Представьте себе ночной кошмар любого псаломщика маленького женского хора. Во-первых, мужик, во-вторых, совершенно не умеющий петь, и в-третьих, упрям, как мул, и не привык слушать кого-то, кроме себя. Примерно так и было, когда мы познакомились с Владимиром. В один далеко не прекрасный день ко мне после службы подошел крепкий энергичный худощавый дядечка лет за 50 и поставил в известность, что он будет петь в хоре. Почему? Потому что ему так захотелось. Умеет петь? Нет, ну что вы, это ж такая ерунда, он быстренько научится. Чего там уметь-то! Главное, что в храме петь – это только рот открывать, а дальше за тебя всю работу ангелы сделают!

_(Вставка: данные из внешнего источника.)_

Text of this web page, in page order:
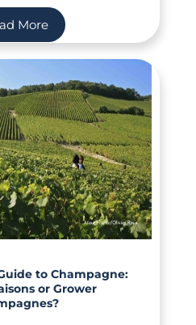
More
to Champagne:
or Grower
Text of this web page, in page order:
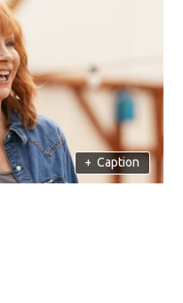
+ Caption
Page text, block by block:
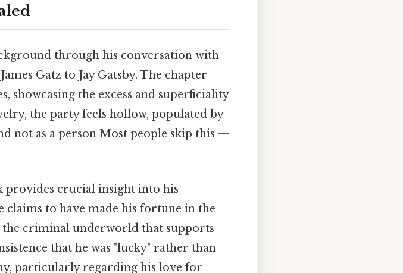
through his conversation with
Gatz to Jay Gatsby. The chapter
showcasing the excess and superficiality
the party feels hollow, populated by
not as a person Most people skip this —
provides crucial insight into his
to have made his fortune in the
the criminal underworld that supports
that he was "lucky" rather than
particularly regarding his love for
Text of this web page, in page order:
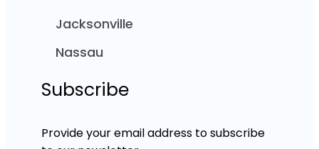
Jacksonville
Nassau
Subscribe
Provide your email address to subscribe
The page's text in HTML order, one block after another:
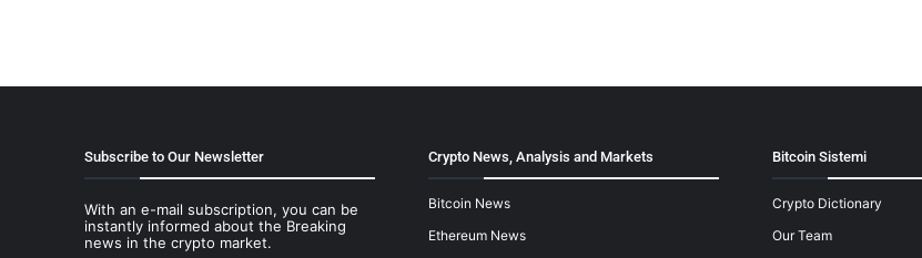
Subscribe to Our Newsletter
With an e-mail subscription, you can be
instantly informed about the Breaking
news in the crypto market.
Crypto News, Analysis and Markets
Bitcoin News
Ethereum News
Bitcoin Sistemi
Crypto Dictionary
Our Team

Сначала я пыталась его энергию направить в другое русло. В алтаре вот пономарей мало, а? Или чтецы мне позарез нужны. Но нет, Владимир желал петь, и точка. Тогда я пошла на крайние меры. Под тем предлогом, что обучать пению баса мне не хватает квалификации (что кстати чистая правда, я работала только с женскими хорами), я послала его к Учительнице. С тайной надеждой, что об этот кремень он зубы пообломает и исчезнет с моего горизонта. Про нее ходили легенды, что она может выучить петь даже глухой табурет, но характер у нее был ого-го, мало кто выдерживал. С возрастом она оставила учеников и помогала только тем, кому это нужно для церкви. Но я недооценила его упорство, по сравнению с которым бульдозер – всего лишь детский грузовик на веревочке. Владимир начал учиться.

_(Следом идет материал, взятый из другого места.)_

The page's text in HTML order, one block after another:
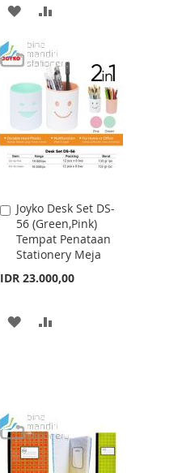
ADD
WISH
LIST
COMPARE
Joyko Desk Set DS-
56 (Green,Pink)
Tempat Penataan
Stationery Meja
IDR 23.000,00
Add
to
Cart
ADD
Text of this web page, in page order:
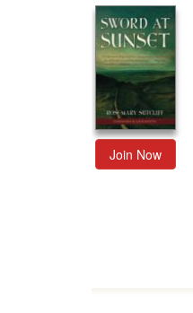
Join Now
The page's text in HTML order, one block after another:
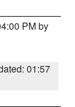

Ох и тяжело ж ему было! Всю свою жизнь Владимир работал начальником и очень кипятился, когда ему запрещали что-то делать. А на клиросе иначе никак, там демократии быть не может, сплошной тоталитарный режим и тирания. Я ему разрешала петь только то, что они прошли с Учительницей, а таких вещей было немного. Темпераментный Владимир долго стоять тихо не мог и время от времени начинал подвывать невпопад совершенно незнакомые ноты. Я на него строго косилась, грозила пальцем, он немного брыкался, но замолкал. Сколько раз он после службы пламенно вещал мне, что я деспот и затыкаю рот талантам, на что я ему возражала, что так как он мужчина в женском хоре, то любой его «косяк» будет слышен за версту, а у нас и так строй хромает, и дьякон глухой. Так мы бодались ним почти целый год.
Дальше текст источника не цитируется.